Ashley Todd was about to head out the door to go for a late night food run when it suddenly struck her that she might forget what she was setting out to buy.

"My memory's usually so good," she said to her kitchen table, "but maybe I should make a list."

She searched and searched, but couldn't find a scrap of paper anywhere.

"Now what am I going to do?" she said to the microwave.

Then an idea struck her. It was a great idea. The perfect idea.

"The only thing I really need right now is bread. I'll just scratch a B on my face with the edge of my credit card."

And she did. She admired the fading pink B lightly etched in her cheek.

"Yeah," she said. "There's just no way I'll forget what this is for. Just no way."

Then she kissed the giant poster of McCain that covered like half her bedroom wall, and she left. Except as she was going she also said: "It would basically be impossible for me to carve a B in my face and then forget doing it. That's the best part of this idea.

"No way in hell I would forget this. Nope. Not gonna happen."

Scenario 3

"But I'm telling the truth," said Ashley. "I don't know what else you want to hear."

"It doesn't matter what we want to hear," said Police Chief Nate Harper. He leaned back, and unbuttoned his shirt halfway.
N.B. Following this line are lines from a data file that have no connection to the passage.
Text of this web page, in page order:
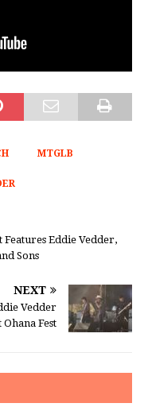
MTGLB
Features Eddie Vedder,
Sons
NEXT
Vedder
Ohana Fest
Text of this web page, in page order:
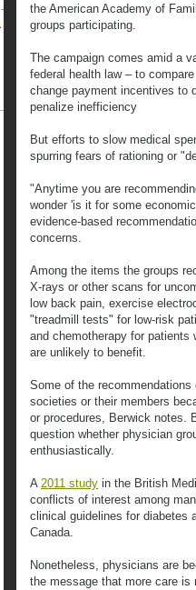
the American Academy of
groups participating.
The campaign comes amid a
federal health law – to
change payment incentives to
penalize inefficiency
But efforts to slow medical
spurring fears of rationing or
"Anytime you are
wonder 'is it for some
evidence-based
concerns.
Among the items the groups
X-rays or other scans for
low back pain, exercise
"treadmill tests" for low-risk
and chemotherapy for patients
are unlikely to benefit.
Some of the
societies or their members
or procedures, Berwick notes.
question whether physician
enthusiastically.
A 2011 study in the British
conflicts of interest among
clinical guidelines for diabetes
Canada.
Nonetheless, physicians are
the message that more care
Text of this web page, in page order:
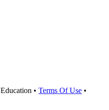
• Terms Of Use •

Sweat glistened from the landscape of curly hair and bronzed skin that was his chest. "Honey, we're only keeping you here until we can reasonably say you cracked and admitted it was all fake."

Ashley felt herself flush with frustration, especially her cheek, which definitely had a real wound shaped like a backwards B.

"I don't believe it. I thought you people were here to help," she cried.

Assistant Police Chief Maurita Bryant threw down her styrofoam coffee cup in disgust and strode across the room.

"Don't waste our time, little girl!" Bryant sneered. "This has wasted so much time. ... It's just a lot of wasted man hours."

"I guess she still doesn't get it," said Harper. He took one thick meaty hand and dug into the flesh at the base of his broad neck. The skin began to warp and stretch like warm play-doh. His entire face peeled back revealing Barack Obama.

Bryant grabbed her pony tail and yanked up like she was taking off a hat. Her mask popped off instantly. It was also Barack Obama.

"Soon, little girl, your pitiful human race will belong to us," said the two in unison. They began to laugh. Cold, cruel, inhuman laughter.

Ashley looked back and forth at the two Obamas, their faces wet and slimy, like newborns. The backwards B was hard red against the soft white of her cheek. Then she grabbed her ears and pulled sideways.

"Oh, my bad. I didn't realize," the third Obama said, shaking off the last of the Ashley mask. "It can be hard to keep track of all of us. Whew, we almost tried to conspiracy each other!"

"Whoops ha ha!" said the second Obama.

"Classic," said the first Obama. "Ok, let's get these disguises back on and go bullshit the press."